I had several problems with this book - I'll get into the rest below - but the biggest problem I had with it was the structure.  It's written in short chapters, which can be a style choice, but in this case the chapters are short because the author isn't writing a book, he's writing a screenplay.  Or, more accurately, a 'book' that can easily be adapted into a screenplay.  The scenes are dialogue-heavy and organized in the Hollywood three-act structure for a total of 116 'chapters.'  This unholy chimera of book-screenplay cheats the reader of the experience of reading an actual book and instead subjects them to what is essentially a very, very long treatment.  If you want to write a screenplay by all means do so, but don't slap it between two cardboard covers and call it a book.

On to the other problems, such as pained metaphors.  A novel should treat the reader to elegant, descriptive prose, but a passage like 'The telephone shrieked through the small office, but he didn't pick it up' makes me wonder why the phone was screaming and how it got legs.  Every few chapters the author pitches another one, like 'He could still feel the sharp Wisconsin wind cracking his lungs...' as if he went through his manuscript after the first draft and picked every third chapter to try to 'book it up' with description.  Sometimes it's unintentionally funny, but most of the time it's painful.
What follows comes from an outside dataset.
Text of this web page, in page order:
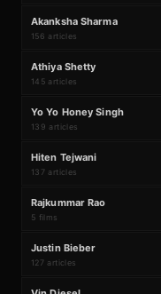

   Then there's the changing viewpoint.  The scenes featuring the protagonist are written in first-person and present tense, probably to try to draw the reader into the story.  The other scenes are written from third-person and past tense, though sometimes with a character's thoughts and sometimes without.  The change feels forced to me, and just calls attention to itself rather than enhancing the narrative.
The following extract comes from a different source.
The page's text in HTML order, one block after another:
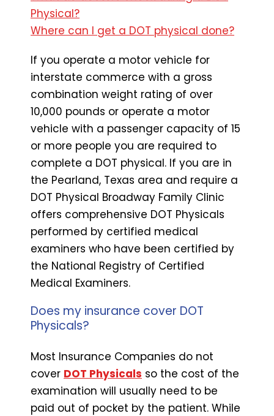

   Then there's the list of trite characters, starting with the hero.  He's been grievously injured, which is supposed to make us feel for him, and the other characters go out of their way to establish that he's been stuck in a rut since the injury - which means he's got some growing to do, always a must in any Hollywood screenplay.  There's the 'unstoppable ex-soldier killing machine' and the 'wisecracking best friend' and the 'helpful journalist who's also a love interest' and the 'sinister cabal' and the 'politician who everyone but the hero can see is completely untrustworthy' and, of course, the 'cops who seem sinister, then seem helpful, then who turn out to be bad guys after all.'  Mr. Meltzer, all the 1980's action movies called and they want their characters back.
   And, of course, with trite characters you get a trite plot.  I won't spoil it for you, but, honestly, if you've seen any TV dramas or watched any movies at any time in the past twenty years you have encountered this plot before.
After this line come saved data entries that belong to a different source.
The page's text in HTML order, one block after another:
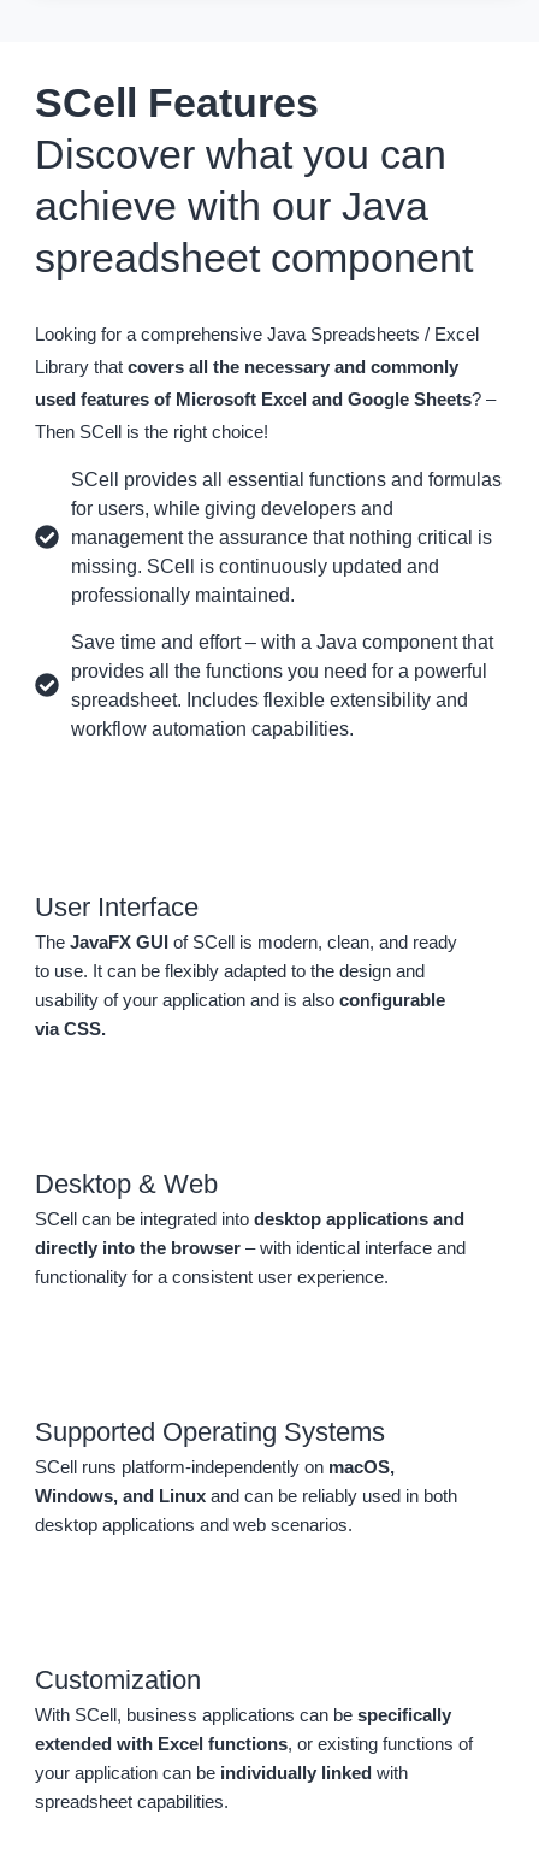
SCell Features
Discover what you can
achieve with our Java
spreadsheet component
Looking for a comprehensive Java Spreadsheets / Excel
Library thatcovers all the necessary and commonly
used features of Microsoft Excel and Google Sheets? –
Then SCell is the right choice!
SCell provides all essential functions and formulas
for users, while giving developers and
management the assurance that nothing critical is
missing. SCell is continuously updated and
professionally maintained.
Save time and effort – with a Java component that
provides all the functions you need for a powerful
spreadsheet. Includes flexible extensibility and
workflow automation capabilities.
User Interface
TheJavaFX GUI of SCell is modern, clean, and ready
to use. It can be flexibly adapted to the design and
usability of your application and is also configurable
via CSS.
Desktop & Web
SCell can be integrated intodesktop applications and
directly into the browser – with identical interface and
functionality for a consistent user experience.
Supported Operating Systems
SCell runs platform-independently on macOS,
Windows, and Linux and can be reliably used in both
desktop applications and web scenarios.
Customization
With SCell, business applications can bespecifically
extended with Excel functions, or existing functions of
your application can be individually linked with
spreadsheet capabilities.

I never really got into this book, not the characters, not the plot, not the writing.  After the first thirty chapters I felt like I was just marking time until it was over.  It was kind of like going with your girlfriend to a movie she chose, you're committed to seeing it through to the end, but just when you think the credits are ready to roll something else pops up.  Twist after painful twist points to the author's diligence in plotting, but the agony of getting to the end points to his - at best - workmanlike prose.  Maybe that's the big failing here, the characters should always drive the plot, but in this book the plot has the steering wheel and it feels like the characters are just along for the ride.

I would not recommend this book to any of my friends.  Unless I wanted them to stop being my friend.  Or I knew they had really bad taste in books.


Next week:
   Detroit     by Charlie LeDuff
  
A Pulitzer Prize-winning journalist writing about his decimated home town?  I don't want to set my expectations too high, but this should be good.